● **Source data**
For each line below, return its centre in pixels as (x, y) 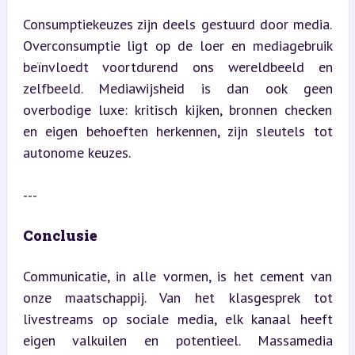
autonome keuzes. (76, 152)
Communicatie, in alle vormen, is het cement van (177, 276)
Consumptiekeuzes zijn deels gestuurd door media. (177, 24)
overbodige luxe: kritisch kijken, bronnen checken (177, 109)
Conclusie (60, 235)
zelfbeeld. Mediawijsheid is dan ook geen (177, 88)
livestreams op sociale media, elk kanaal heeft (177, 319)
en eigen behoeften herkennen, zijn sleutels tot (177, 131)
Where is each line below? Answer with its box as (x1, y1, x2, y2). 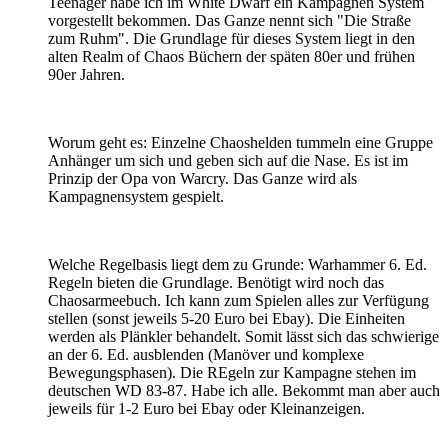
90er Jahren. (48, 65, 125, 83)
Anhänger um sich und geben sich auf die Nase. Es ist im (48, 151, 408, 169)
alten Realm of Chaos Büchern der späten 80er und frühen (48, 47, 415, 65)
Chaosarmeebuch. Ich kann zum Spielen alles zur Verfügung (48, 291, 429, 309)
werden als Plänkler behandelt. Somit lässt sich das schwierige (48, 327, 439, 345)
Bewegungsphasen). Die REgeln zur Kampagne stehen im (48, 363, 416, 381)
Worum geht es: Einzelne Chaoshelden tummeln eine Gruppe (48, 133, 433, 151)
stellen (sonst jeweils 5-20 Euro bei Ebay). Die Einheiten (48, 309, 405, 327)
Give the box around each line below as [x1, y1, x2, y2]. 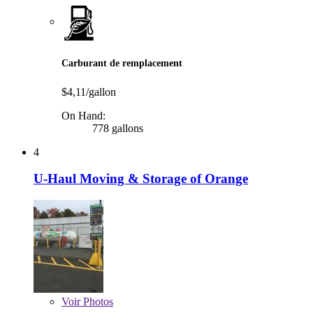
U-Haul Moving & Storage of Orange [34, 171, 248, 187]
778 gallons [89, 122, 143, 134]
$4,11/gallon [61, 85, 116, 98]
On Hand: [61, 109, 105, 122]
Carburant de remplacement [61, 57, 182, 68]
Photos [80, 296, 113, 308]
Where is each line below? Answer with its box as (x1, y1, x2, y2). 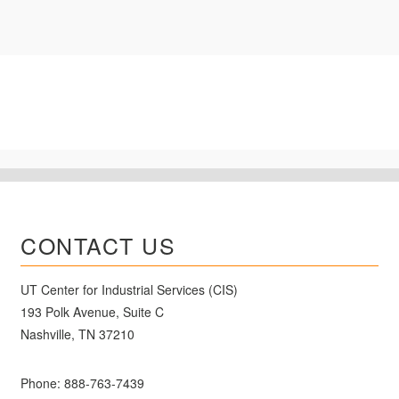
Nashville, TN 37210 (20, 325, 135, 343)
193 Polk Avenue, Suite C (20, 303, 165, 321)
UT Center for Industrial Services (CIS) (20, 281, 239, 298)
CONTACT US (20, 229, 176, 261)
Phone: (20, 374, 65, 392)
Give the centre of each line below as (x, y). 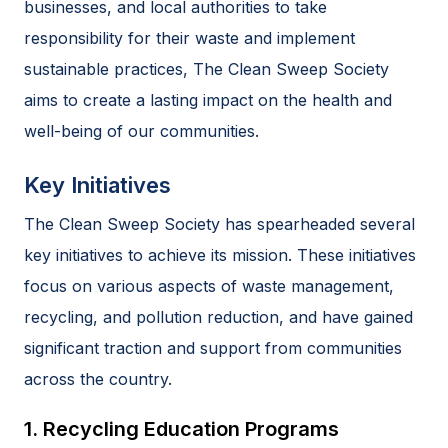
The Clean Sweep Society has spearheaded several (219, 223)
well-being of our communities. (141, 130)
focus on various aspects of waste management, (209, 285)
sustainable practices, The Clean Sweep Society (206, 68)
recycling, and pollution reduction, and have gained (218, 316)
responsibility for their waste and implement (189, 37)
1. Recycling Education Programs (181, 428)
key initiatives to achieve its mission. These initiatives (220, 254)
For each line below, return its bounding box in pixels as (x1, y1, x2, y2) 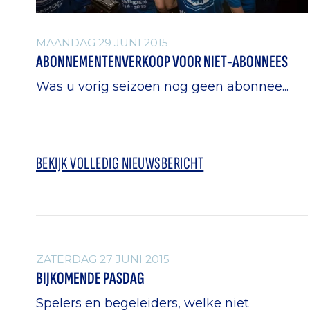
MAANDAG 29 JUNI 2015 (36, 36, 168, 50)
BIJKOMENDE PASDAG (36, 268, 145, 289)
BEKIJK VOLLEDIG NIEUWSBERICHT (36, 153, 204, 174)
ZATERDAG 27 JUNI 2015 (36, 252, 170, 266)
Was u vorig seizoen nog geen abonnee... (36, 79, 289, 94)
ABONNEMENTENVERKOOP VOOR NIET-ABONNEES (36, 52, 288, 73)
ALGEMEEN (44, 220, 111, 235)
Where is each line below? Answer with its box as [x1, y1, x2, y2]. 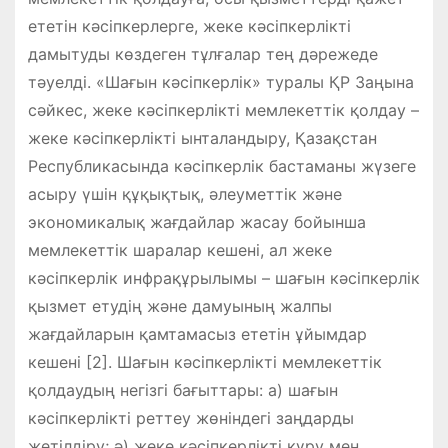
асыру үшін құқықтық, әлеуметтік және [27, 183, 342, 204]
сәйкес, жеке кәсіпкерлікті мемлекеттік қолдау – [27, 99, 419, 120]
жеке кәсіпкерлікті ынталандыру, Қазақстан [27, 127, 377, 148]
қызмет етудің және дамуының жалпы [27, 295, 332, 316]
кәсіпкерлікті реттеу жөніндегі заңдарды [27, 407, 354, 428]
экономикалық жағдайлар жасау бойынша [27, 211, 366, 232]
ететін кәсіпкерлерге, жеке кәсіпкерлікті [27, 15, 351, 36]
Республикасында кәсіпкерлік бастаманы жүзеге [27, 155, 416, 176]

● **Problem description**
From the entries, copy every line in which the word "geen" occurs.

● **Exercise result**
zelfbeeld. Mediawijsheid is dan ook geen (177, 88)
Was u vorig seizoen nog geen abonnee... (36, 79, 289, 94)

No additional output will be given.